Structural and Energetic Affinity of Annocatacin B with ND1 Subunit of the Human Mitochondrial Respiratory Complex I as a Potential Inhibitor: An in silico Comparison Study with the Known Inhibitor Rotenone

ND1 subunit possesses the majority of the inhibitor binding domain of the human mitochondrial respiratory complex I (MRC-I). This is an attractive target for the search for new inhibitors that seek mitochondrial dysfunction. It is known, from in vitro experiments, some metabolites from Annona muricata called acetogenins have important biological activities such as anticancer, antiparasitic, and insecticide. Previous studies propose an inhibitory activity of bovine MRC-I by bis-tetrahydrofurans acetogenins such as annocatacin B, however, there are few studies on its inhibitory effect on human MRC-I. In this work, we evaluate in silico molecular and energetic affinity of the annocatacin B molecule with the human ND1 subunit in order to elucidate its potential capacity to be a good inhibitor of this subunit. For this purpose, quantum mechanical optimizations, molecular dynamics simulations and the Molecular Mechanics/Poisson-Boltzmann Surface Area (MM/PBSA) analysis were performed. As a control to compare our outcomes, the molecule rotenone, which is a known MRC-I inhibitor, was chosen. Our results show that annocatacin B has a greater affinity for the ND1 structure, its size and folding were probably the main characteristics that contributed to stabilize the molecular complex. Furthermore, the MM/PBSA calculations showed a 35% stronger binding free energy compared to the rotenone complex. Detailed analysis of the binding free energy shows that the aliphatic chains of annocatacin B play a key role in molecular coupling by distributing favorable interactions throughout the major part of the ND1 structure. These results are consistent with experimental studies that mention that acetogenins may be good inhibitors of the MRC-I.
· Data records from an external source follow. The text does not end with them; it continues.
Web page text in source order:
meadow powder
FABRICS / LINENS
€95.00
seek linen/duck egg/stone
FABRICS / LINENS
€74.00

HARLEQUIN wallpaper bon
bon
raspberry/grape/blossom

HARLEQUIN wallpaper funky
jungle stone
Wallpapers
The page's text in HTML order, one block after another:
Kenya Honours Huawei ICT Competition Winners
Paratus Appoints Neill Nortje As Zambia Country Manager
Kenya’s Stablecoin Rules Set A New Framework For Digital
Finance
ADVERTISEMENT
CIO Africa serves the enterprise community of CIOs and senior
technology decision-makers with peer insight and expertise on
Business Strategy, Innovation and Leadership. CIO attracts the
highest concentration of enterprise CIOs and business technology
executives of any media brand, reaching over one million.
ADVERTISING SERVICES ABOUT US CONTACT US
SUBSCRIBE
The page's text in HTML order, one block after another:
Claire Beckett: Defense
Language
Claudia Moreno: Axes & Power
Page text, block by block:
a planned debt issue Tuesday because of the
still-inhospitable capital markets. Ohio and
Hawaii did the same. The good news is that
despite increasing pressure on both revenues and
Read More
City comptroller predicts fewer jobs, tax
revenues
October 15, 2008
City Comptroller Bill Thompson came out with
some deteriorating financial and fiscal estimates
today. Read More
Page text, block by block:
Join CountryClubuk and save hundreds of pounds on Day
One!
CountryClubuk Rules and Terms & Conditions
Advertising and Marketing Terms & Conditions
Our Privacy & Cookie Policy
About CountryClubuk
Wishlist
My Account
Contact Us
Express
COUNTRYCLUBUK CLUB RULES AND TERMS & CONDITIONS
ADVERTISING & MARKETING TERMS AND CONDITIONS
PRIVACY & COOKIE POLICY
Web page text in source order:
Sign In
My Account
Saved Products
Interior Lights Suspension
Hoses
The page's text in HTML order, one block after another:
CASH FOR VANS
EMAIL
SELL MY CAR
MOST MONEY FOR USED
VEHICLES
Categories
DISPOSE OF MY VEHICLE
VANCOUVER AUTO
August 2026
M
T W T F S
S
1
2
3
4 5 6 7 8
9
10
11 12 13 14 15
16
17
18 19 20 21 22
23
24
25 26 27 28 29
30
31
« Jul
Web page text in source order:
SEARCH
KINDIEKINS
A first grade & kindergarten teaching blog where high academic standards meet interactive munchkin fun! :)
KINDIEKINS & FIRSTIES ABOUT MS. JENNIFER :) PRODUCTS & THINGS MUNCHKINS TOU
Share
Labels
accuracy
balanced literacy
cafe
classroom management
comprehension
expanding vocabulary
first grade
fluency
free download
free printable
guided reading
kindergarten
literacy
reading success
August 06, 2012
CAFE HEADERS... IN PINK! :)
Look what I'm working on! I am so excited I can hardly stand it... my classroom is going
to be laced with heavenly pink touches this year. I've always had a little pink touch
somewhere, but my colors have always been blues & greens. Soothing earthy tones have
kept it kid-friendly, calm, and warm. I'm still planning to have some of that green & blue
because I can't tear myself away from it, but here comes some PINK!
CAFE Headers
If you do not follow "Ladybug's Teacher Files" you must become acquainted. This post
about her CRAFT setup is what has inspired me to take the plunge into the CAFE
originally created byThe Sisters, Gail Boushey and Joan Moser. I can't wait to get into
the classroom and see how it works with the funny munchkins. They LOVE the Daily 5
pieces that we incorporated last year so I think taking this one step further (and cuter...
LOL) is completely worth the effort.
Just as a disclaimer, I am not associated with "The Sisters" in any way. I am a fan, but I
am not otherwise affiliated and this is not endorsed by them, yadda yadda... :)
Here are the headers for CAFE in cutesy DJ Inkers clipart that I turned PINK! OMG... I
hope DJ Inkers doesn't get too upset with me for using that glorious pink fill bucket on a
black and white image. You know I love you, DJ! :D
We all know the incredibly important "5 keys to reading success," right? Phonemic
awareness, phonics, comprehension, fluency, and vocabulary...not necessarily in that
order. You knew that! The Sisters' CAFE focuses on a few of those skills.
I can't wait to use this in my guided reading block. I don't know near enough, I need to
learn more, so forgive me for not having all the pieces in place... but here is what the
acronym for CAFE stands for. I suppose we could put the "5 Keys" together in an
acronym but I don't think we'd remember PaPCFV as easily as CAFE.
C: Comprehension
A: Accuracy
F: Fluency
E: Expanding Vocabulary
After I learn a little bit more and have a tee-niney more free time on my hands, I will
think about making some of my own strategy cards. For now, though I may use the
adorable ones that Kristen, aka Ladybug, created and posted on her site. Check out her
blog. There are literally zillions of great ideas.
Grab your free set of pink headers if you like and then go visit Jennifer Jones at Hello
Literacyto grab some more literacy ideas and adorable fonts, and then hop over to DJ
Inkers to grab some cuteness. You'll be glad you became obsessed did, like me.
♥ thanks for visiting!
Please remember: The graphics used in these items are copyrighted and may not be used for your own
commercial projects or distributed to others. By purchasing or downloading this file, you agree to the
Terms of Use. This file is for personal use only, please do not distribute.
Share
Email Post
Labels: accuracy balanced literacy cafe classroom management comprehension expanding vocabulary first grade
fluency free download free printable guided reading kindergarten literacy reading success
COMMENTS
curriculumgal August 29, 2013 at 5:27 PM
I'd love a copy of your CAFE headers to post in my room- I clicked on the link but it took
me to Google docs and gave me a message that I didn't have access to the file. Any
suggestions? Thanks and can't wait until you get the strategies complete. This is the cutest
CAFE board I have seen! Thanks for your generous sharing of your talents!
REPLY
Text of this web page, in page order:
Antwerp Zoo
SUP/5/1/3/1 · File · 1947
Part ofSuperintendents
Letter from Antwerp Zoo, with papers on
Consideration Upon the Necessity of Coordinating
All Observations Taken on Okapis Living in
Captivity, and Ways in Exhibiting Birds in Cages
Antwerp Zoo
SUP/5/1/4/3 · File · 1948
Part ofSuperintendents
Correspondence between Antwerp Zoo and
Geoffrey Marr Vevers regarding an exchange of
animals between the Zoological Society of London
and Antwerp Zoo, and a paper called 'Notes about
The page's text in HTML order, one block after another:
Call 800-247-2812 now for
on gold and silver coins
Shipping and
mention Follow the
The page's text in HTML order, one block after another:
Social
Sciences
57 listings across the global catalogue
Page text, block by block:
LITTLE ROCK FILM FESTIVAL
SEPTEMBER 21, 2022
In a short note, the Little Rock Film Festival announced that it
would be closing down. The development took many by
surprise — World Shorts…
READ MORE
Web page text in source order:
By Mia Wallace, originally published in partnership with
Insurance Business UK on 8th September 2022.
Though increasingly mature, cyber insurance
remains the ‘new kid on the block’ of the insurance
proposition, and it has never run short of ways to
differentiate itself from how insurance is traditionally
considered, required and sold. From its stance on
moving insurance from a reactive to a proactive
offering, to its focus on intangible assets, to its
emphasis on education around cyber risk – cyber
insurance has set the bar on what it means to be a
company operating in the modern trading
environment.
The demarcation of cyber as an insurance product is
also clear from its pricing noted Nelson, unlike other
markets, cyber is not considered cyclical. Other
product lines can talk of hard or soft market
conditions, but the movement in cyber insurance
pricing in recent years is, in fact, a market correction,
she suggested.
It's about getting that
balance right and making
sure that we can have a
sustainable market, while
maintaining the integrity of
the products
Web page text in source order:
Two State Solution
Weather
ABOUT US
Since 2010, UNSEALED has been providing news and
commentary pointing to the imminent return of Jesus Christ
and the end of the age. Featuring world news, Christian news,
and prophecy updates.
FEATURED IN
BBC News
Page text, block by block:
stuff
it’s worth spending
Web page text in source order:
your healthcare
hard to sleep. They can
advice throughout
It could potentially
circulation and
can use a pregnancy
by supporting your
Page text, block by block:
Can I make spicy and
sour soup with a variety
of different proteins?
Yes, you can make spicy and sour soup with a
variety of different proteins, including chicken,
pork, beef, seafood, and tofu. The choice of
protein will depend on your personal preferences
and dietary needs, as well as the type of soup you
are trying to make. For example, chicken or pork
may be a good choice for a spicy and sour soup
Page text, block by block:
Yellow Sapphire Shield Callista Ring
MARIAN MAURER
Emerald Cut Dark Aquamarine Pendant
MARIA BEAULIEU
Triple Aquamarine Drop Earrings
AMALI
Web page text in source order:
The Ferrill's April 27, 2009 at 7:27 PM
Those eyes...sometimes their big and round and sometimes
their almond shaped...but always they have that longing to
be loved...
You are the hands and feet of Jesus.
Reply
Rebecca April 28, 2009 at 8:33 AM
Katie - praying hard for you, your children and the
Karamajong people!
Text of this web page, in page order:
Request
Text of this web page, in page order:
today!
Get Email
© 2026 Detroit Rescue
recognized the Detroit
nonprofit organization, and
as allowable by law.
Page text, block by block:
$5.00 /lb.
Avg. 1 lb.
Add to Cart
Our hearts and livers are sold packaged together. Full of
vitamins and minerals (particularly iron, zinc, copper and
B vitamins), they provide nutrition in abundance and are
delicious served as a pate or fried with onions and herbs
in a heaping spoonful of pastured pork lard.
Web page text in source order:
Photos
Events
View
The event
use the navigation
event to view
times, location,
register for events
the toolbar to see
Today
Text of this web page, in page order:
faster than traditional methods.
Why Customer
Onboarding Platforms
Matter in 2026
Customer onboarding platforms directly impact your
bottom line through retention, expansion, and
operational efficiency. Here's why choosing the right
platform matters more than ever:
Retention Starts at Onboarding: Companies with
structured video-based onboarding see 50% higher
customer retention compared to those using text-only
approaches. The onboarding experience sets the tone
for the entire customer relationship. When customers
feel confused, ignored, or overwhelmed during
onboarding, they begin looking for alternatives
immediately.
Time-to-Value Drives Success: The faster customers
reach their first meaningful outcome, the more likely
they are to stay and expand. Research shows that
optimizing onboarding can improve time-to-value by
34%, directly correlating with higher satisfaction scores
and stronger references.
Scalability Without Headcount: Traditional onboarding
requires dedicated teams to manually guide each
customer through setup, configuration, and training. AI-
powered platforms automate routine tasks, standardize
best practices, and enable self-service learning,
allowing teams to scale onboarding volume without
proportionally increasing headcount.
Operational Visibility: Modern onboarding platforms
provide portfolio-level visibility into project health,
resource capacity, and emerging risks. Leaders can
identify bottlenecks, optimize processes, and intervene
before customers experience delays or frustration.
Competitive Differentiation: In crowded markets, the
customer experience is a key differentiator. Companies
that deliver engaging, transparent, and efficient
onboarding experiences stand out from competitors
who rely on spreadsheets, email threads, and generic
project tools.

ND1亚基包含人类线粒体呼吸复合物I（mitochondrial respiratory complex I, MRC-I）的绝大多数抑制剂结合结构域，是筛选可诱发线粒体功能障碍的新型抑制剂的极具吸引力的靶点。已有体外实验证实，刺果番荔枝（Annona muricata）来源的一类名为番荔枝内酯（acetogenins）的代谢物，具备抗癌、抗寄生虫、杀虫等重要生物活性。既往研究表明，双四氢呋喃类番荔枝内酯（bis-tetrahydrofurans acetogenins）如安诺卡辛B（annocatacin B）可抑制牛源MRC-I，但针对其对人类MRC-I抑制作用的相关研究仍较为匮乏。本研究通过计算机模拟（in silico）方法，评估安诺卡辛B与人类ND1亚基的分子亲和性与能量结合特性，以阐明其作为该亚基优良抑制剂的潜在能力。为此，本研究开展了量子力学优化、分子动力学模拟以及分子力学/泊松-玻恩表面积（Molecular Mechanics/Poisson-Boltzmann Surface Area, MM/PBSA）分析。为对照验证实验结果，我们选用了已知的MRC-I抑制剂鱼藤酮（rotenone）作为对照分子。研究结果显示，安诺卡辛B与ND1结构具有更高的结合亲和性，其分子尺寸与折叠方式或许是促成该分子复合物稳定的主要特征。此外，MM/PBSA计算结果表明，其结合自由能较鱼藤酮复合物高出35%。对结合自由能的详细分析显示，安诺卡辛B的脂肪链通过在ND1结构的大部分区域分布有利相互作用，在分子对接过程中发挥关键作用。上述结果与已有实验研究结论相符，即番荔枝内酯或可成为MRC-I的优良抑制剂。